(EXERCISE PROMPT): Go through the data and count each line that has the string "boty". Give that count alone.

(RECORDS FOR THE TASK):
»»
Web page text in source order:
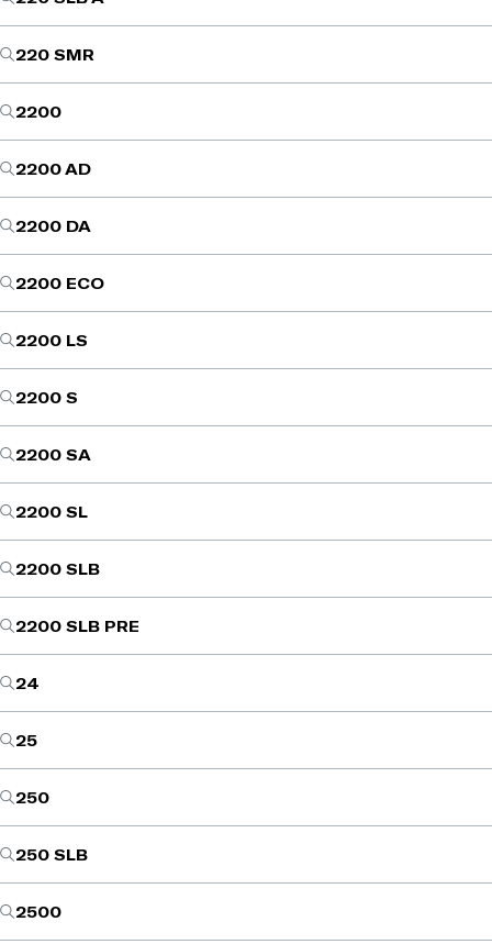
220 SMR
2200
2200 AD
2200 DA
2200 ECO
2200 LS
2200 S
2200 SA
2200 SL
2200 SLB
2200 SLB PRE
24
25
250
250 SLB
2500
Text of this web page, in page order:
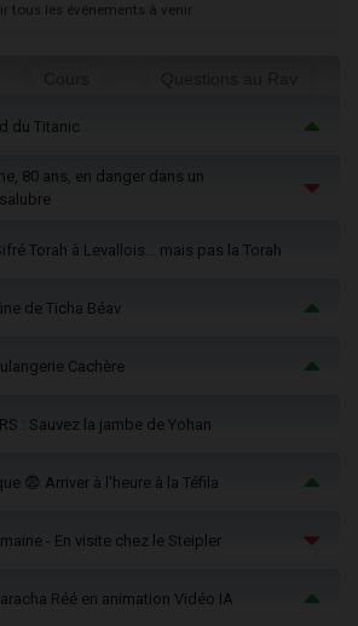
tous les événements à venir
du Titanic
80 ans, en danger dans un
Torah à Levallois… mais pas la Torah
de Ticha Béav
Cachère
: Sauvez la jambe de Yohan
😨 Arriver à l'heure à la Téfila
- En visite chez le Steipler
Réé en animation Vidéo IA
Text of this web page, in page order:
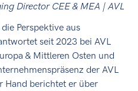
Director CEE & MEA | AVL
Perspektive aus
seit 2023 bei AVL
& Mittleren Osten und
der AVL
Hand berichtet er über
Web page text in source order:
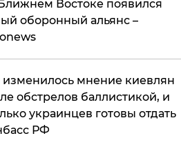
Востоке появился
оборонный альянс –
изменилось мнение киевлян
обстрелов баллистикой, и
украинцев готовы отдать
РФ
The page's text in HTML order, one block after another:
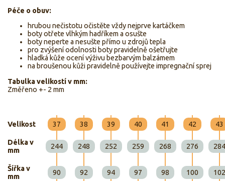
Péče o obuv:
hrubou nečistotu očistěte vždy nejprve kartáčkem
boty otřete vlhkým hadříkem a osušte
boty neperte a nesušte přímo u zdrojů tepla
pro zvýšení odolnosti boty pravidelně ošetřujte
hladká kůže ocení výživu bezbarvým balzámem
na broušenou kůži pravidelně používejte impregnační sprej
Tabulka velikostí v mm:
Změřeno +- 2 mm
Velikost 37 38 39 40 41 42 43
Délka v
mm
244 248 252 259 268 276 284
Šířka v
mm
90 92 94 97 98 100 102
««
(SOLUTION BELOW): 3